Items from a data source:
[Start of Attachment]
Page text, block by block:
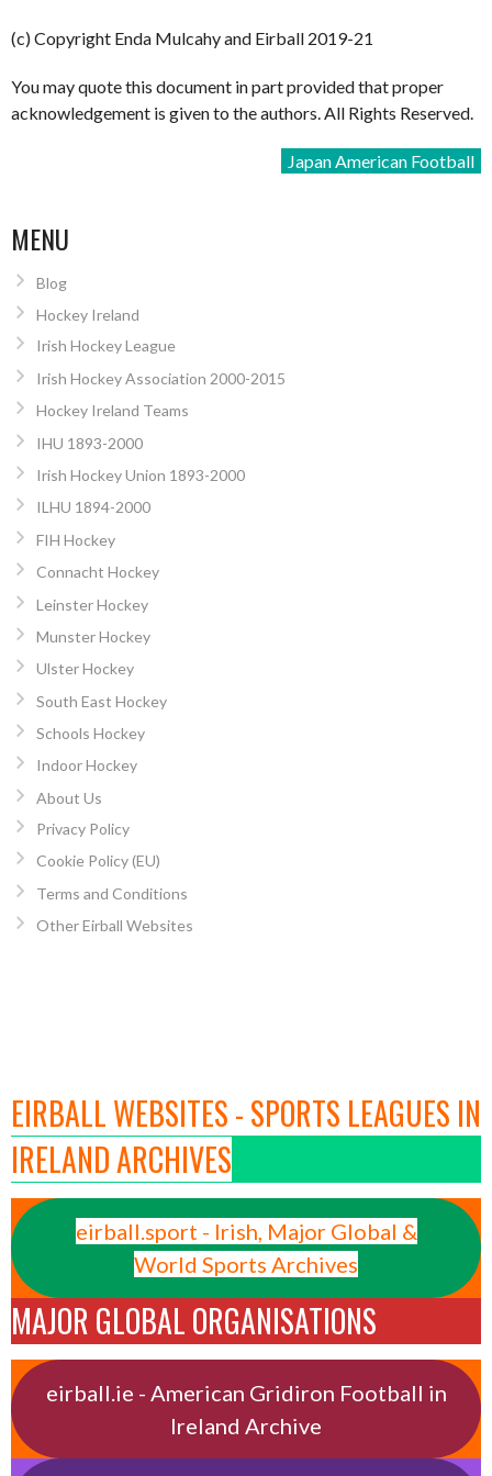
(c) Copyright Enda Mulcahy and Eirball 2019-21
You may quote this document in part provided that proper
acknowledgement is given to the authors. All Rights Reserved.
Japan American Football
MENU
Blog
Hockey Ireland
Irish Hockey League
Irish Hockey Association 2000-2015
Hockey Ireland Teams
IHU 1893-2000
Irish Hockey Union 1893-2000
ILHU 1894-2000
FIH Hockey
Connacht Hockey
Leinster Hockey
Munster Hockey
Ulster Hockey
South East Hockey
Schools Hockey
Indoor Hockey
About Us
Privacy Policy
Cookie Policy (EU)
Terms and Conditions
Other Eirball Websites
EIRBALL WEBSITES - SPORTS LEAGUES IN
IRELAND ARCHIVES
eirball.sport - Irish, Major Global &
World Sports Archives
MAJOR GLOBAL ORGANISATIONS
eirball.ie - American Gridiron Football in
Ireland Archive
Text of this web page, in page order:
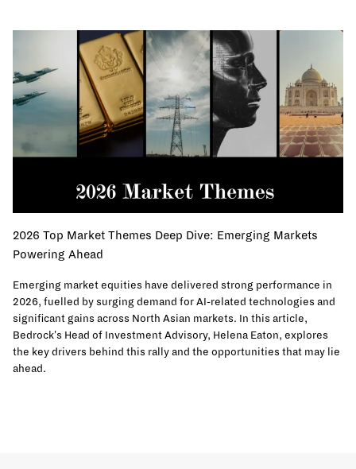
2026 Top Market Themes Deep Dive: Emerging Markets
Powering Ahead
Emerging market equities have delivered strong performance in
2026, fuelled by surging demand for AI-related technologies and
significant gains across North Asian markets. In this article,
Bedrock's Head of Investment Advisory, Helena Eaton, explores
the key drivers behind this rally and the opportunities that may lie
ahead.
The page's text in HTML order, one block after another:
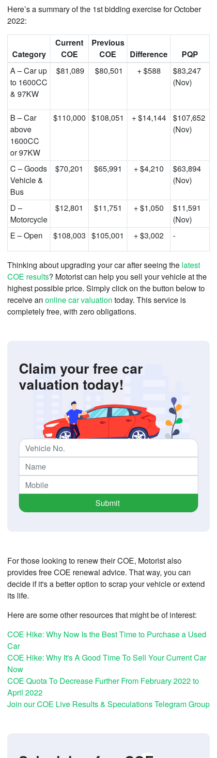
Here’s a summary of the 1st bidding exercise for October
2022:
Category
Current
COE
Previous
COE
Difference
PQP
A – Car up
to 1600CC
& 97KW
$81,089 $80,501 + $588
$83,247
(Nov)
B – Car
above
1600CC
or 97KW
$110,000 $108,051 + $14,144
$107,652
(Nov)
C – Goods
Vehicle &
Bus
$70,201 $65,991 + $4,210
$63,894
(Nov)
D –
Motorcycle
$12,801 $11,751 + $1,050
$11,591
(Nov)
E – Open
$108,003 $105,001 + $3,002 -
Thinking about upgrading your car after seeing the latest
COE results? Motorist can help you sell your vehicle at the
highest possible price. Simply click on the button below to
receive an online car valuation today. This service is
completely free, with zero obligations.
Claim your free car
valuation today!
Submit
For those looking to renew their COE, Motorist also
provides free COE renewal advice. That way, you can
decide if it's a better option to scrap your vehicle or extend
its life.
Here are some other resources that might be of interest:
COE Hike: Why Now Is the Best Time to Purchase a Used
Car
COE Hike: Why It's A Good Time To Sell Your Current Car
Now
COE Quota To Decrease Further From February 2022 to
April 2022
Join our COE Live Results & Speculations Telegram Group
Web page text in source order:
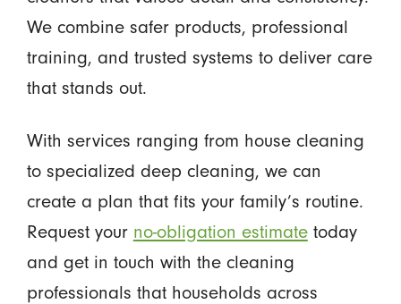
We combine safer products, professional
training, and trusted systems to deliver care
that stands out.
With services ranging from house cleaning
to specialized deep cleaning, we can
create a plan that fits your family’s routine.
Request your no-obligation estimatetoday
and get in touch with the cleaning
professionals that households across
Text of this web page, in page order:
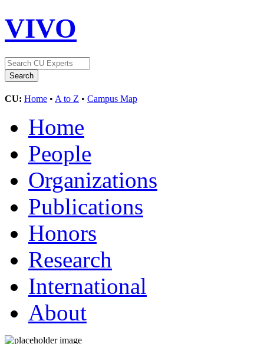
VIVO
CU: Home • A to Z • Campus Map
Home
People
Organizations
Publications
Honors
Research
International
About
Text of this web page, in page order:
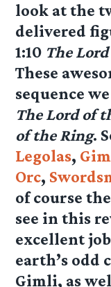
look at the
delivered
1:10 The
These
sequence
The Lord of
of the Ring.
Legolas,
Orc,
of course the
see in this
excellent
earth’s odd
Gimli, as
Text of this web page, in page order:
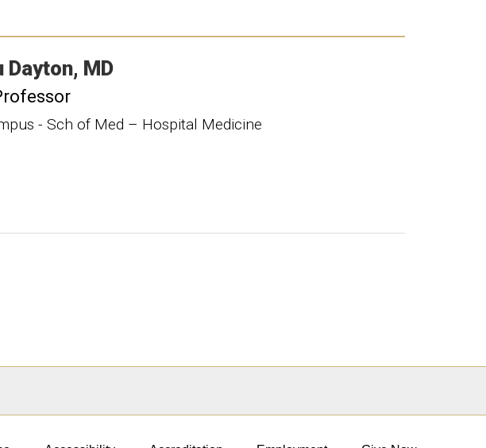
Dayton MD
- Sch of Med – Hospital Medicine
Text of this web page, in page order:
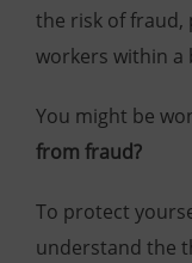
the risk of
workers within a
You might be
from fraud?
To protect
understand the
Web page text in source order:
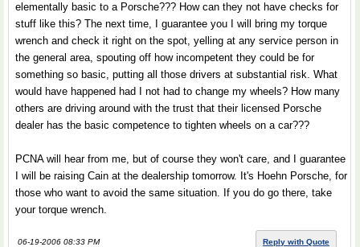
elementally basic to a Porsche??? How can they not have checks for
stuff like this? The next time, I guarantee you I will bring my torque
wrench and check it right on the spot, yelling at any service person in
the general area, spouting off how incompetent they could be for
something so basic, putting all those drivers at substantial risk. What
would have happened had I not had to change my wheels? How many
others are driving around with the trust that their licensed Porsche
dealer has the basic competence to tighten wheels on a car???
PCNA will hear from me, but of course they won't care, and I guarantee
I will be raising Cain at the dealership tomorrow. It's Hoehn Porsche, for
those who want to avoid the same situation. If you do go there, take
your torque wrench.
06-19-2006 08:33 PM Reply with Quote
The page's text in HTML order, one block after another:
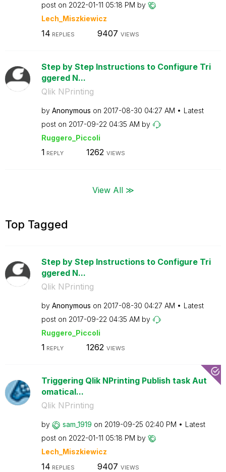
post on ‎2022-01-11 05:18 PM by
Lech_Miszkiewicz
14 REPLIES 9407 VIEWS
Step by Step Instructions to Configure Tri
ggered N...
Qlik NPrinting
by Anonymous on ‎2017-08-30 04:27 AM
Latest
post on ‎2017-09-22 04:35 AM by
Ruggero_Piccoli
1 REPLY 1262 VIEWS
View All ≫
Top Tagged
Step by Step Instructions to Configure Tri
ggered N...
Qlik NPrinting
by Anonymous on ‎2017-08-30 04:27 AM
Latest
post on ‎2017-09-22 04:35 AM by
Ruggero_Piccoli
1 REPLY 1262 VIEWS
Triggering Qlik NPrinting Publish task Aut
omatical...
Qlik NPrinting
by sam_1919 on ‎2019-09-25 02:40 PM
Latest
post on ‎2022-01-11 05:18 PM by
Lech_Miszkiewicz
14 REPLIES 9407 VIEWS
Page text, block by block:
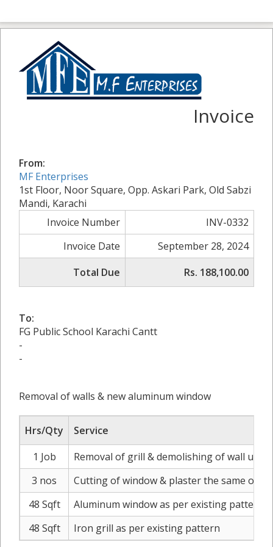
Invoice
From:
MF Enterprises
1st Floor, Noor Square, Opp. Askari Park, Old Sabzi
Mandi, Karachi
Invoice Number
INV-0332
Invoice Date
September 28, 2024
Total Due
Rs. 188,100.00
To:
FG Public School Karachi Cantt
-
-
Removal of walls & new aluminum window
Hrs/Qty
Service
1 Job
Removal of grill & demolishing of wall
3 nos
Cutting of window & plaster the same on
48 Sqft
Aluminum window as per existing pattern
48 Sqft
Iron grill as per existing pattern
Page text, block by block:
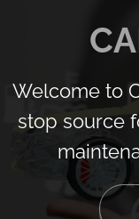
Welcome to
stop source
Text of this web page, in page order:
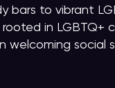
bars to vibrant
in LGBTQ+
welcoming social
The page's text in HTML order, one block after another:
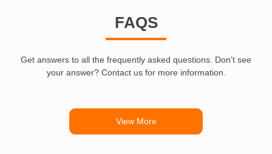
FAQS
Get answers to all the frequently asked questions. Don’t see
your answer? Contact us for more information.
View More
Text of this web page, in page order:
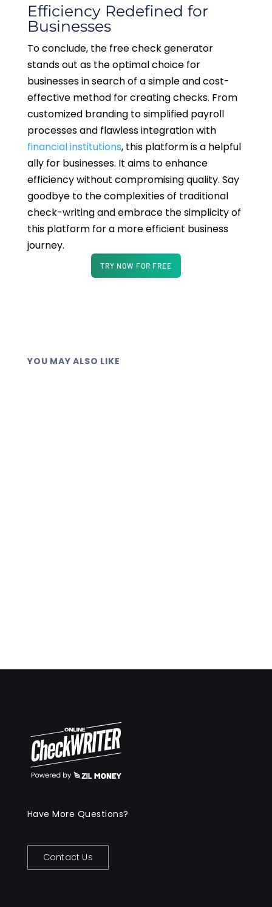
[End of Attachment]
What to do
For each line in the data that holds the word "they", copy the line.

Solved exercise
elementally basic to a Porsche??? How can they not have checks for
the general area, spouting off how incompetent they could be for
PCNA will hear from me, but of course they won't care, and I guarantee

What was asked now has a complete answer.